# Generalised Quantum Gates

1. Mar 30, 2004

### damo642

Hi i am coding a quantum computer simulator.
the simulator will be able to work in dimensions other than qubits.
in other words the user can select either qubits(d=2), qutrits(d=
3).....etc
Obviously in this senario one must have the generalised versions of
all the gates

So far i have have found generalised versions of-

Not Gate
C-Not Gate
Swap Gate
Pauli X Gate

Ive been researching this for some months now and am finding it
impossible to
find generalised versions of any of the other common quantum gates. eg
pauli y gate toffoli gate, controlled swap gate ,controlled unitary
gate Phase gate and pi/8 gate or any other useful gates.

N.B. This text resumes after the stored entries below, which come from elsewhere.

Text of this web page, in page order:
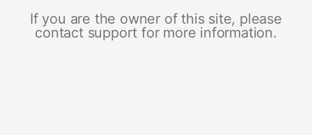
If you are the owner of this site, please
contact support for more information.
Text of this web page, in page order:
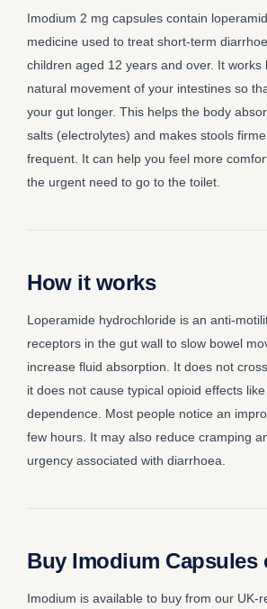
Imodium 2 mg capsules contain
medicine used to treat short-term
children aged 12 years and over. It works
natural movement of your intestines so
your gut longer. This helps the body
salts (electrolytes) and makes stools
frequent. It can help you feel more
the urgent need to go to the toilet.
How it works
Loperamide hydrochloride is an anti-
receptors in the gut wall to slow bowel
increase fluid absorption. It does not
it does not cause typical opioid effects
dependence. Most people notice an
few hours. It may also reduce cramping
urgency associated with diarrhoea.
Buy Imodium Capsules
Imodium is available to buy from our UK-
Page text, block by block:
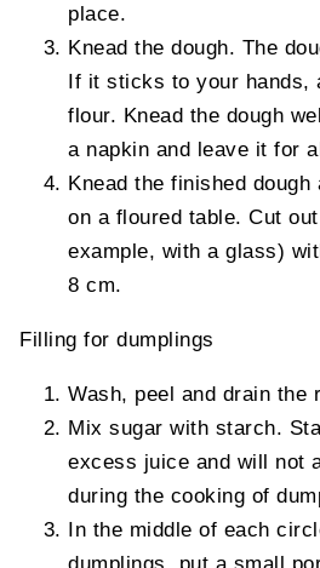
place.
Knead the dough. The
If it sticks to your hands,
flour. Knead the dough
a napkin and leave it for
Knead the finished
on a floured table. Cut
example, with a glass)
8 cm.
Filling for dumplings
Wash, peel and drain the
Mix sugar with starch.
excess juice and will not
during the cooking of
In the middle of each
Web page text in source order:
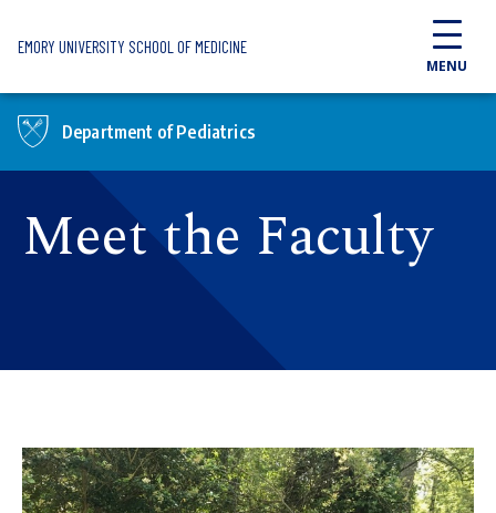
EMORY UNIVERSITY SCHOOL OF MEDICINE
MENU
Department of Pediatrics
Meet the Faculty
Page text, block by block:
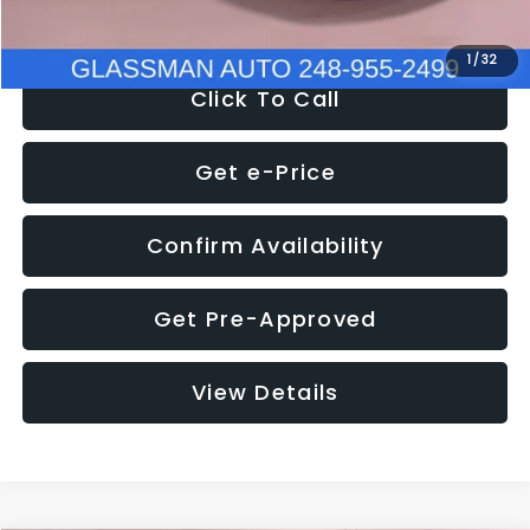
1/32
Click To Call
Get e-Price
Confirm Availability
Get Pre-Approved
View Details
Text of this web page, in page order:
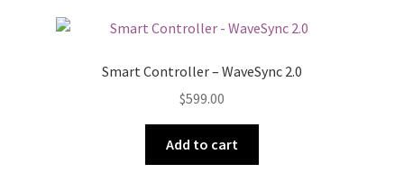
Smart Controller – WaveSync 2.0
$599.00
Add to cart
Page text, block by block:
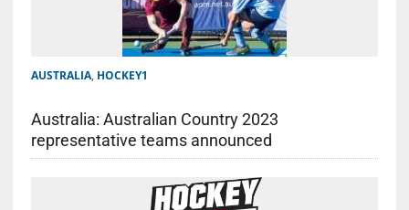
AUSTRALIA, HOCKEY1
Australia: Australian Country 2023
representative teams announced
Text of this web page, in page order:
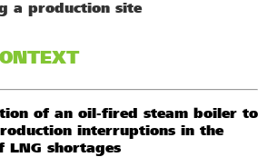
a production site
of an oil-fired steam boiler to
interruptions in the
LNG shortages
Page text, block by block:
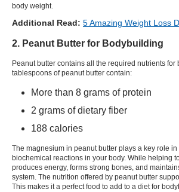
body weight.
Additional Read: 5 Amazing Weight Loss
2. Peanut Butter for Bodybuilding
Peanut butter contains all the required nutrients for
tablespoons of peanut butter contain:
More than 8 grams of protein
2 grams of dietary fiber
188 calories
The magnesium in peanut butter plays a key role
biochemical reactions in your body. While helping
produces energy, forms strong bones, and
system. The nutrition offered by peanut butter
This makes it a perfect food to add to a diet for
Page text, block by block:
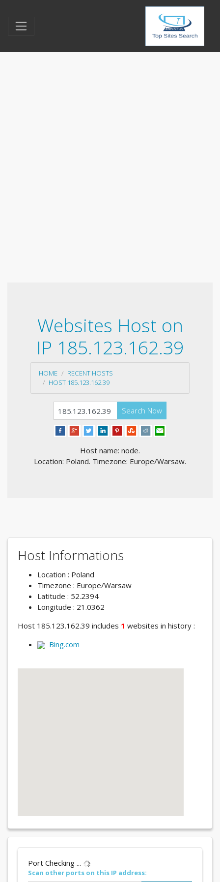
Websites Host on
IP 185.123.162.39
HOME
RECENT HOSTS
HOST 185.123.162.39
Search Now
Host name: node.
Location: Poland. Timezone: Europe/Warsaw.
Host Informations
Location : Poland
Timezone : Europe/Warsaw
Latitude : 52.2394
Longitude : 21.0362
Host 185.123.162.39 includes 1 websites in history :
Bing.com
Port Checking ...
Scan other ports on this IP address:
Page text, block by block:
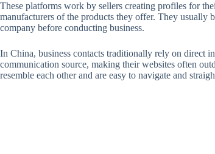
These platforms work by sellers creating profiles for
manufacturers of the products they offer. They usually
company before conducting business.
In China, business contacts traditionally rely on direct
communication source, making their websites often
resemble each other and are easy to navigate and
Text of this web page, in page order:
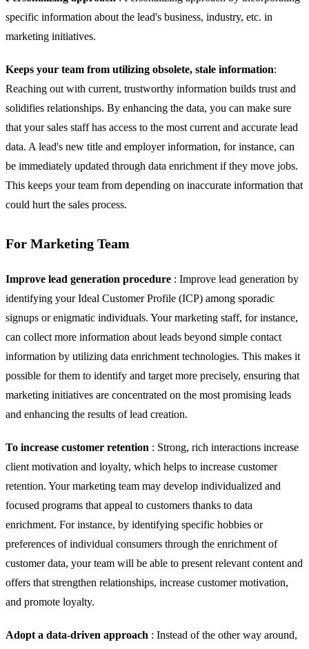
specific information about the lead's business, industry, etc. in
marketing initiatives.
Keeps your team from utilizing obsolete, stale information:
Reaching out with current, trustworthy information builds trust and
solidifies relationships. By enhancing the data, you can make sure
that your sales staff has access to the most current and accurate lead
data. A lead's new title and employer information, for instance, can
be immediately updated through data enrichment if they move jobs.
This keeps your team from depending on inaccurate information that
could hurt the sales process.
For Marketing Team
Improve lead generation procedure : Improve lead generation by
identifying your Ideal Customer Profile (ICP) among sporadic
signups or enigmatic individuals. Your marketing staff, for instance,
can collect more information about leads beyond simple contact
information by utilizing data enrichment technologies. This makes it
possible for them to identify and target more precisely, ensuring that
marketing initiatives are concentrated on the most promising leads
and enhancing the results of lead creation.
To increase customer retention : Strong, rich interactions increase
client motivation and loyalty, which helps to increase customer
retention. Your marketing team may develop individualized and
focused programs that appeal to customers thanks to data
enrichment. For instance, by identifying specific hobbies or
preferences of individual consumers through the enrichment of
customer data, your team will be able to present relevant content and
offers that strengthen relationships, increase customer motivation,
and promote loyalty.
Adopt a data-driven approach : Instead of the other way around,
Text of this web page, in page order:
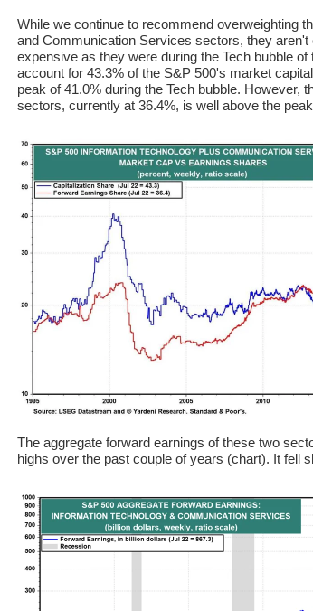
While we continue to recommend overweighting
and Communication Services sectors, they aren't
expensive as they were during the Tech bubble of
account for 43.3% of the S&P 500's market
peak of 41.0% during the Tech bubble. However,
sectors, currently at 36.4%, is well above the
The aggregate forward earnings of these two
highs over the past couple of years (chart). It fell
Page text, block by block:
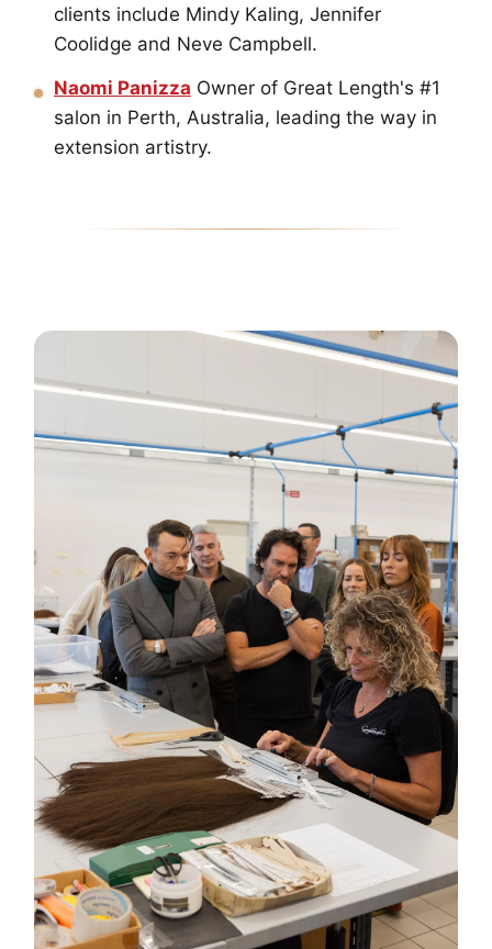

Essentially all i need to know is for any given dimension ( be it
qubits or qutrits etc) what is the matrix representation for a certain
gate.

ps. The current Version of my software can be found on :

http://www.compsoc.nuigalway.ie/~damo642/QuantumSimulator/QuantumSimulator/QuantumQuditSimulator.htm [Broken]

Damien

Last edited by a moderator: May 1, 2017
2. Mar 30, 2004

### slyboy

Did you see my reply on sci.physics.research? If not, I have pasted it below.

There is no unique generalization of these gates and the one that you
choose usually depends on the application you have in mind. For
example, the Pauli operators are Hermitian, unitary and form a basis
for the space of single qubit operators, but there is generally no set
of operators with all these three properties in higher dimensions. A
unitary generalization that is often used is:

X|j> = |j+1 (mod d)> Z|j> = w |j>

where w is a primitive dth root of unity. Then the operators
(X^n)(Z^m) form a unitary basis, analogous to the Pauli operators.

One possibility for a generalized controlled unitary gate which is
often used is

|i>|j> -> |i> U^i |j>

but there are many other possible generalizations.

I imagine you are looking to implement a universal set for qudits, in
which case you should take a look at:
quant-ph/0108062
quant-ph/0210049